**Task item:** Look through the records below and collect all lines that hold the string "Austin".

Items from a dataset
-- Opening Marker --

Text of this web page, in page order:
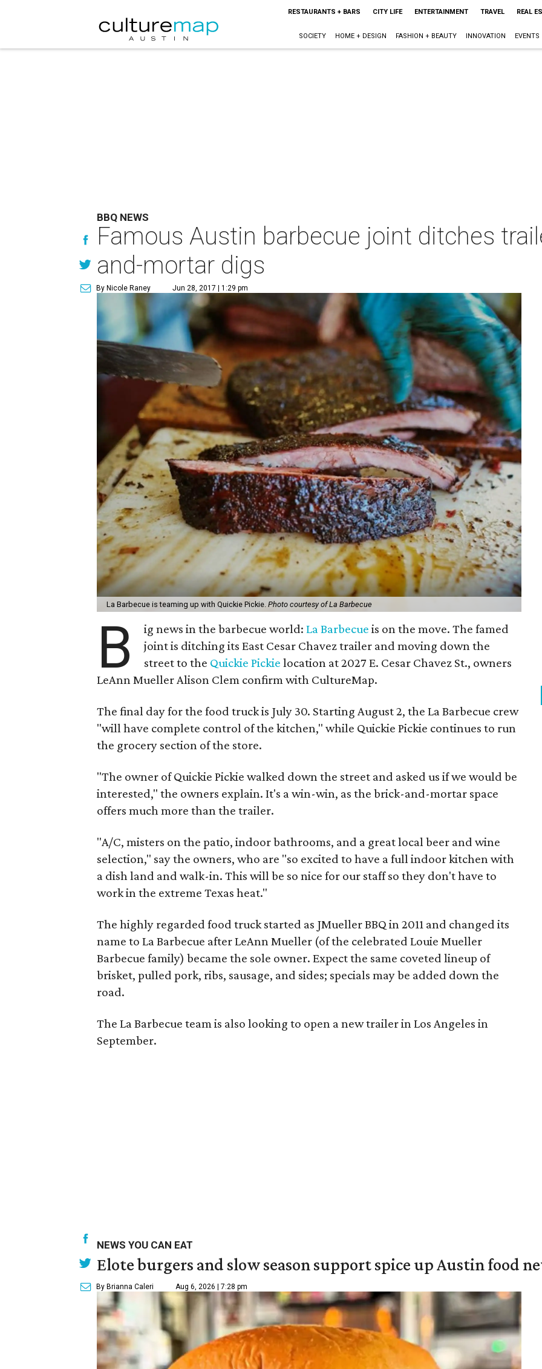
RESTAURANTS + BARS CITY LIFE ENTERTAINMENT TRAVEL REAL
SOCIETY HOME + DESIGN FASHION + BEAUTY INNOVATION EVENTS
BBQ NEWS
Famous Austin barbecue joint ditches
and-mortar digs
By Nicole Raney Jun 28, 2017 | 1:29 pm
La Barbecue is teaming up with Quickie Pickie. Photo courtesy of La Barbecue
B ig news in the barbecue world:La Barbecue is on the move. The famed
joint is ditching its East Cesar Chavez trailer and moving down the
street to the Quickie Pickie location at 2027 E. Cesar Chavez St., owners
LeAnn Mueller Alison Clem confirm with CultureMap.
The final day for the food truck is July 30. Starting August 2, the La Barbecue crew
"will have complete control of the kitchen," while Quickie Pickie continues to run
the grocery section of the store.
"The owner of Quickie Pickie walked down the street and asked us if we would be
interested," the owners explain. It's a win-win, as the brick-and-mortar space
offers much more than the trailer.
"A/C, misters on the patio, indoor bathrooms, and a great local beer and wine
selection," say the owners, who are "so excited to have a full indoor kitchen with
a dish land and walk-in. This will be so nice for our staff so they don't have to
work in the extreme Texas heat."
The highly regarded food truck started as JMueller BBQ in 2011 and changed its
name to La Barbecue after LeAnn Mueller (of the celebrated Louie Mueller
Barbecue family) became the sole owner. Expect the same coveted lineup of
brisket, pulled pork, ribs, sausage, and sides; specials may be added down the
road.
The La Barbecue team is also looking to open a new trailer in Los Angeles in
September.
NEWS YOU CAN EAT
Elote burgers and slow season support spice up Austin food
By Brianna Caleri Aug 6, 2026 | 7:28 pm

-- Closing Marker --

**Exercise answer:**
Famous Austin barbecue joint ditches
Elote burgers and slow season support spice up Austin food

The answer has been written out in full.